▶ **Problem**: Each entry below must be repeated exactly, with pictures left out.
[[ Data under study, beginning ]]
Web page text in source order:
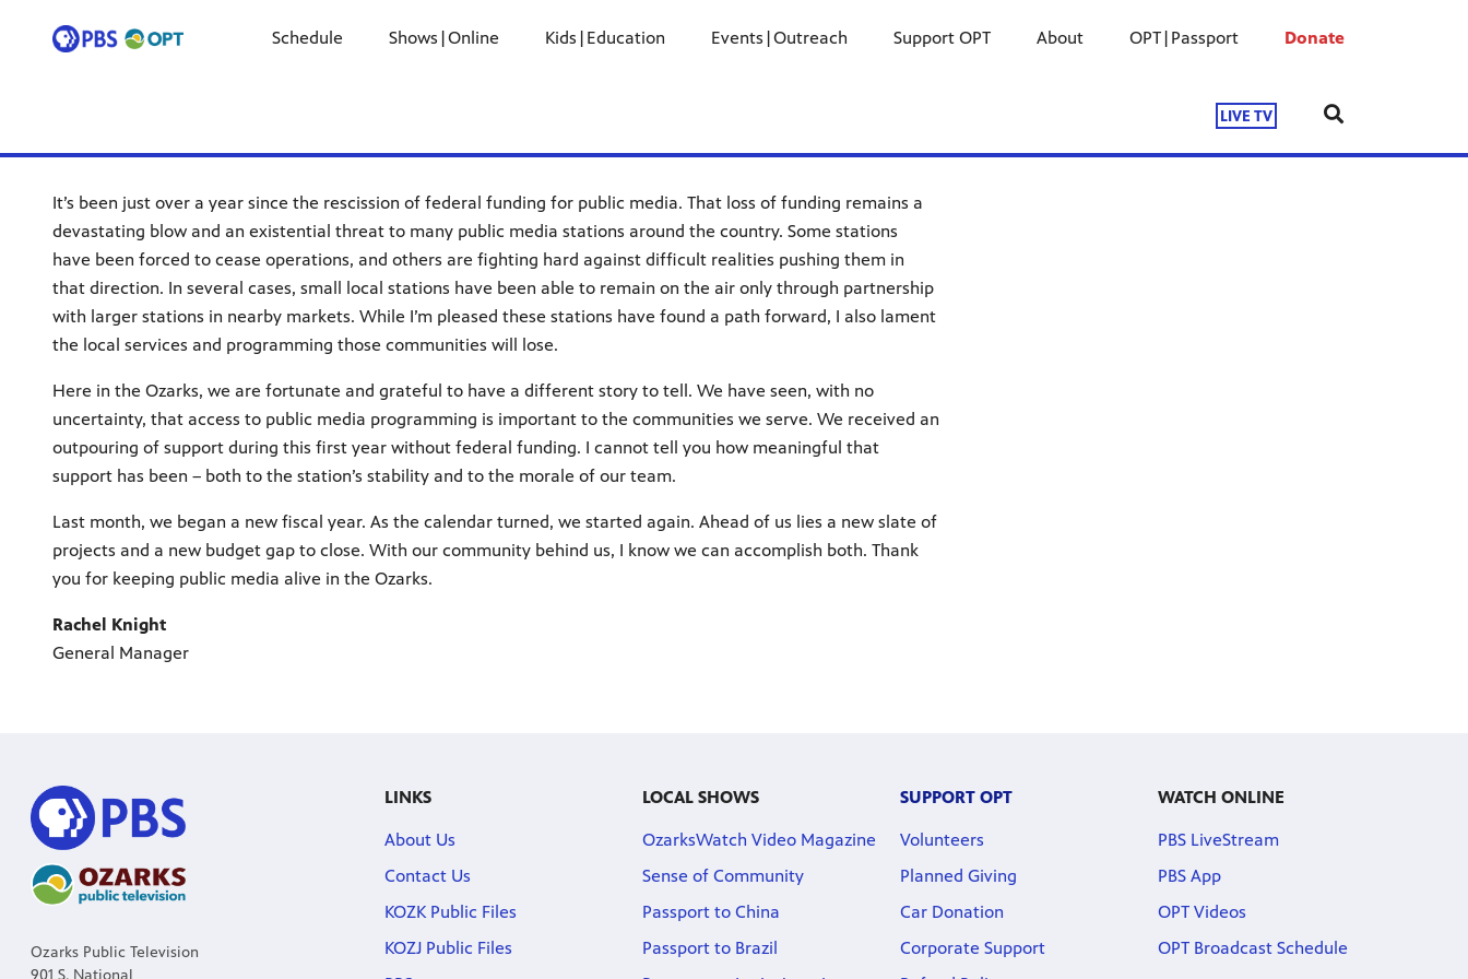
Schedule Shows|Online Kids|Education Events|Outreach Support OPT About OPT|Passport Donate
LIVE TV
It’s been just over a year since the rescission of federal funding for public media. That loss of funding remains a
devastating blow and an existential threat to many public media stations around the country. Some stations
have been forced to cease operations, and others are fighting hard against difficult realities pushing them in
that direction. In several cases, small local stations have been able to remain on the air only through partnership
with larger stations in nearby markets. While I’m pleased these stations have found a path forward, I also lament
the local services and programming those communities will lose.
Here in the Ozarks, we are fortunate and grateful to have a different story to tell. We have seen, with no
uncertainty, that access to public media programming is important to the communities we serve. We received an
outpouring of support during this first year without federal funding. I cannot tell you how meaningful that
support has been – both to the station’s stability and to the morale of our team.
Last month, we began a new fiscal year. As the calendar turned, we started again. Ahead of us lies a new slate of
projects and a new budget gap to close. With our community behind us, I know we can accomplish both. Thank
you for keeping public media alive in the Ozarks.
Rachel Knight
General Manager
Ozarks Public Television
LINKS
About Us
Contact Us
KOZK Public Files
KOZJ Public Files
LOCAL SHOWS
OzarksWatch Video Magazine
Sense of Community
Passport to China
Passport to Brazil
SUPPORT OPT
Volunteers
Planned Giving
Car Donation
Corporate Support
WATCH ONLINE
PBS LiveStream
PBS App
OPT Videos
OPT Broadcast Schedule
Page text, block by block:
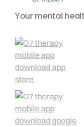
Your mental
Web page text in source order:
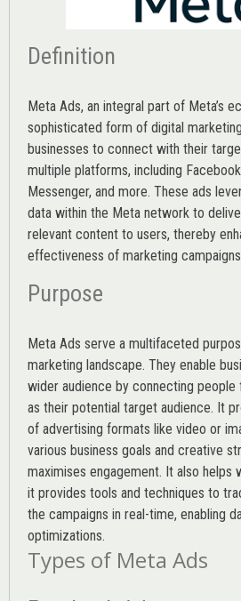
Definition
Meta Ads, an integral part of Meta’s
sophisticated form of digital
businesses to connect with their
multiple platforms, including
Messenger, and more. These ads
data within the Meta network to
relevant content to users, thereby
effectiveness of marketing
Purpose
Meta Ads serve a multifaceted
marketing landscape. They enable
wider audience by connecting
as their potential target audience. It
of advertising formats like video or
various business goals and creative
maximises engagement. It also helps
it provides tools and techniques to
the campaigns in real-time, enabling
optimizations.
Types of Meta Ads
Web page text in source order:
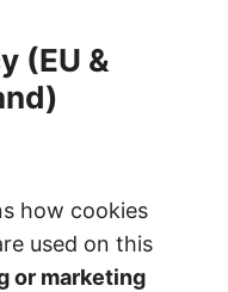
(EU &
how cookies
used on this
or marketing
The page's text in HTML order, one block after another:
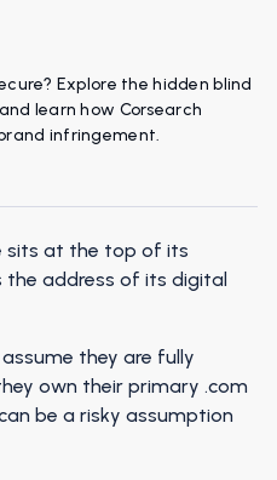
Explore the hidden blind
learn how Corsearch
infringement.
sits at the top of its
the address of its digital
they are fully
own their primary .com
be a risky assumption
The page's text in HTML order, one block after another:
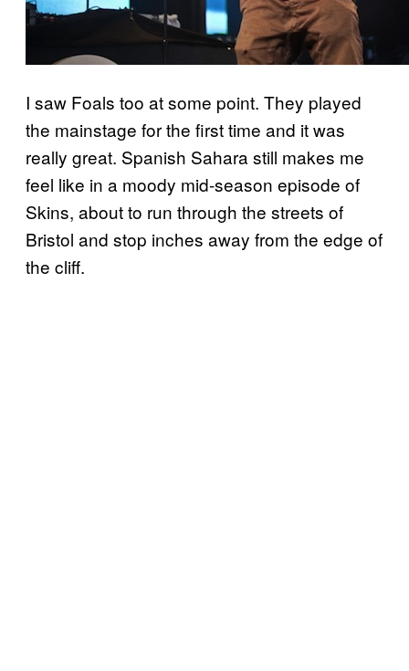
I saw Foals too at some point. They played
the mainstage for the first time and it was
really great. Spanish Sahara still makes me
feel like in a moody mid-season episode of
Skins, about to run through the streets of
Bristol and stop inches away from the edge of
the cliff.
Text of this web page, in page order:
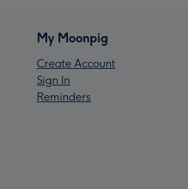
My Moonpig
Create Account
Sign In
Reminders
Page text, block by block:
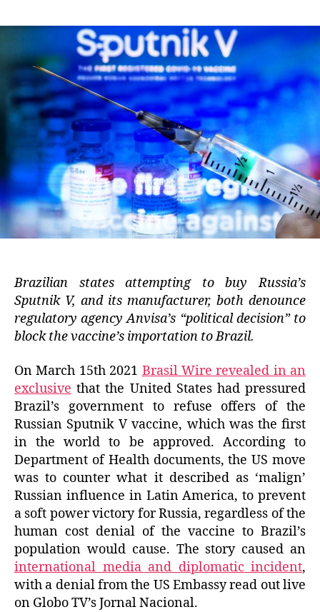
Brazilian states attempting to buy Russia’s
Sputnik V, and its manufacturer, both denounce
regulatory agency Anvisa’s “political decision” to
block the vaccine’s importation to Brazil.
On March 15th 2021 Brasil Wire revealed in an
exclusive that the United States had pressured
Brazil’s government to refuse offers of the
Russian Sputnik V vaccine, which was the first
in the world to be approved. According to
Department of Health documents, the US move
was to counter what it described as ‘malign’
Russian influence in Latin America, to prevent
a soft power victory for Russia, regardless of the
human cost denial of the vaccine to Brazil’s
population would cause. The story caused an
international media and diplomatic incident,
with a denial from the US Embassy read out live
on Globo TV’s Jornal Nacional.
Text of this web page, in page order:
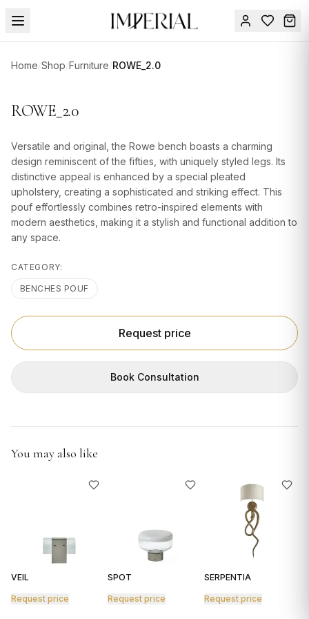
Home/Shop/Furniture/ROWE_2.0
ROWE_2.0
Versatile and original, the Rowe bench boasts a charming
design reminiscent of the fifties, with uniquely styled legs. Its
distinctive appeal is enhanced by a special pleated
upholstery, creating a sophisticated and striking effect. This
pouf effortlessly combines retro-inspired elements with
modern aesthetics, making it a stylish and functional addition to
any space.
CATEGORY:
BENCHES POUF
Request price
Book Consultation
You may also like
VEIL
Request price
SPOT
Request price
SERPENTIA
Request price
Menu
DESIGN
SERVICES
ACCESSORIES
TABLEWARE
LIGHTING
in
Us
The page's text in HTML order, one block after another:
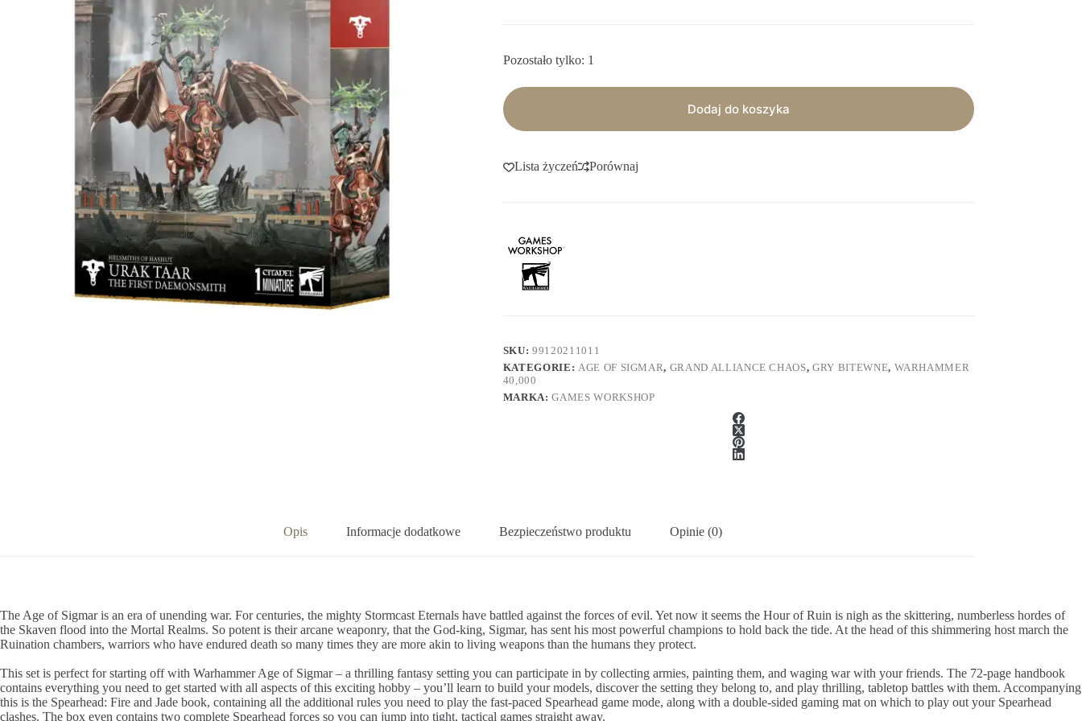
Pozostało tylko: 1
Dodaj do koszyka
Lista życzeń Porównaj
SKU:99120211011
KATEGORIE: AGE OF SIGMAR, GRAND ALLIANCE CHAOS,GRY BITEWNE, WARHAMMER
40,000
MARKA:GAMES WORKSHOP
Opis Informacje dodatkowe Bezpieczeństwo produktu Opinie (0)
The Age of Sigmar is an era of unending war. For centuries, the mighty Stormcast Eternals have battled against the forces of evil. Yet now it seems the Hour of Ruin is nigh as the skittering, numberless hordes of
the Skaven flood into the Mortal Realms. So potent is their arcane weaponry, that the God-king, Sigmar, has sent his most powerful champions to hold back the tide. At the head of this shimmering host march the
Ruination chambers, warriors who have endured death so many times they are more akin to living weapons than the humans they protect.
This set is perfect for starting off with Warhammer Age of Sigmar – a thrilling fantasy setting you can participate in by collecting armies, painting them, and waging war with your friends. The 72-page handbook
contains everything you need to get started with all aspects of this exciting hobby – you’ll learn to build your models, discover the setting they belong to, and play thrilling, tabletop battles with them. Accompanying
this is the Spearhead: Fire and Jade book, containing all the additional rules you need to play the fast-paced Spearhead game mode, along with a double-sided gaming mat on which to play out your Spearhead
clashes. The box even contains two complete Spearhead forces so you can jump into tight, tactical games straight away.
[[ Data under study, end ]]
▶ **Output below**:
Web page text in source order:
Schedule Shows|Online Kids|Education Events|Outreach Support OPT About OPT|Passport Donate
LIVE TV
It’s been just over a year since the rescission of federal funding for public media. That loss of funding remains a
devastating blow and an existential threat to many public media stations around the country. Some stations
have been forced to cease operations, and others are fighting hard against difficult realities pushing them in
that direction. In several cases, small local stations have been able to remain on the air only through partnership
with larger stations in nearby markets. While I’m pleased these stations have found a path forward, I also lament
the local services and programming those communities will lose.
Here in the Ozarks, we are fortunate and grateful to have a different story to tell. We have seen, with no
uncertainty, that access to public media programming is important to the communities we serve. We received an
outpouring of support during this first year without federal funding. I cannot tell you how meaningful that
support has been – both to the station’s stability and to the morale of our team.
Last month, we began a new fiscal year. As the calendar turned, we started again. Ahead of us lies a new slate of
projects and a new budget gap to close. With our community behind us, I know we can accomplish both. Thank
you for keeping public media alive in the Ozarks.
Rachel Knight
General Manager
Ozarks Public Television
LINKS
About Us
Contact Us
KOZK Public Files
KOZJ Public Files
LOCAL SHOWS
OzarksWatch Video Magazine
Sense of Community
Passport to China
Passport to Brazil
SUPPORT OPT
Volunteers
Planned Giving
Car Donation
Corporate Support
WATCH ONLINE
PBS LiveStream
PBS App
OPT Videos
OPT Broadcast Schedule
Page text, block by block:
Your mental
Web page text in source order:
Definition
Meta Ads, an integral part of Meta’s
sophisticated form of digital
businesses to connect with their
multiple platforms, including
Messenger, and more. These ads
data within the Meta network to
relevant content to users, thereby
effectiveness of marketing
Purpose
Meta Ads serve a multifaceted
marketing landscape. They enable
wider audience by connecting
as their potential target audience. It
of advertising formats like video or
various business goals and creative
maximises engagement. It also helps
it provides tools and techniques to
the campaigns in real-time, enabling
optimizations.
Types of Meta Ads
Web page text in source order:
(EU &
how cookies
used on this
or marketing
The page's text in HTML order, one block after another:
Explore the hidden blind
learn how Corsearch
infringement.
sits at the top of its
the address of its digital
they are fully
own their primary .com
be a risky assumption
The page's text in HTML order, one block after another:
I saw Foals too at some point. They played
the mainstage for the first time and it was
really great. Spanish Sahara still makes me
feel like in a moody mid-season episode of
Skins, about to run through the streets of
Bristol and stop inches away from the edge of
the cliff.
Text of this web page, in page order:
My Moonpig
Create Account
Sign In
Reminders
Page text, block by block:
Brazilian states attempting to buy Russia’s
Sputnik V, and its manufacturer, both denounce
regulatory agency Anvisa’s “political decision” to
block the vaccine’s importation to Brazil.
On March 15th 2021 Brasil Wire revealed in an
exclusive that the United States had pressured
Brazil’s government to refuse offers of the
Russian Sputnik V vaccine, which was the first
in the world to be approved. According to
Department of Health documents, the US move
was to counter what it described as ‘malign’
Russian influence in Latin America, to prevent
a soft power victory for Russia, regardless of the
human cost denial of the vaccine to Brazil’s
population would cause. The story caused an
international media and diplomatic incident,
with a denial from the US Embassy read out live
on Globo TV’s Jornal Nacional.
Text of this web page, in page order:
Home/Shop/Furniture/ROWE_2.0
ROWE_2.0
Versatile and original, the Rowe bench boasts a charming
design reminiscent of the fifties, with uniquely styled legs. Its
distinctive appeal is enhanced by a special pleated
upholstery, creating a sophisticated and striking effect. This
pouf effortlessly combines retro-inspired elements with
modern aesthetics, making it a stylish and functional addition to
any space.
CATEGORY:
BENCHES POUF
Request price
Book Consultation
You may also like
VEIL
Request price
SPOT
Request price
SERPENTIA
Request price
Menu
DESIGN
SERVICES
ACCESSORIES
TABLEWARE
LIGHTING
in
Us
The page's text in HTML order, one block after another:
Pozostało tylko: 1
Dodaj do koszyka
Lista życzeń Porównaj
SKU:99120211011
KATEGORIE: AGE OF SIGMAR, GRAND ALLIANCE CHAOS,GRY BITEWNE, WARHAMMER
40,000
MARKA:GAMES WORKSHOP
Opis Informacje dodatkowe Bezpieczeństwo produktu Opinie (0)
The Age of Sigmar is an era of unending war. For centuries, the mighty Stormcast Eternals have battled against the forces of evil. Yet now it seems the Hour of Ruin is nigh as the skittering, numberless hordes of
the Skaven flood into the Mortal Realms. So potent is their arcane weaponry, that the God-king, Sigmar, has sent his most powerful champions to hold back the tide. At the head of this shimmering host march the
Ruination chambers, warriors who have endured death so many times they are more akin to living weapons than the humans they protect.
This set is perfect for starting off with Warhammer Age of Sigmar – a thrilling fantasy setting you can participate in by collecting armies, painting them, and waging war with your friends. The 72-page handbook
contains everything you need to get started with all aspects of this exciting hobby – you’ll learn to build your models, discover the setting they belong to, and play thrilling, tabletop battles with them. Accompanying
this is the Spearhead: Fire and Jade book, containing all the additional rules you need to play the fast-paced Spearhead game mode, along with a double-sided gaming mat on which to play out your Spearhead
clashes. The box even contains two complete Spearhead forces so you can jump into tight, tactical games straight away.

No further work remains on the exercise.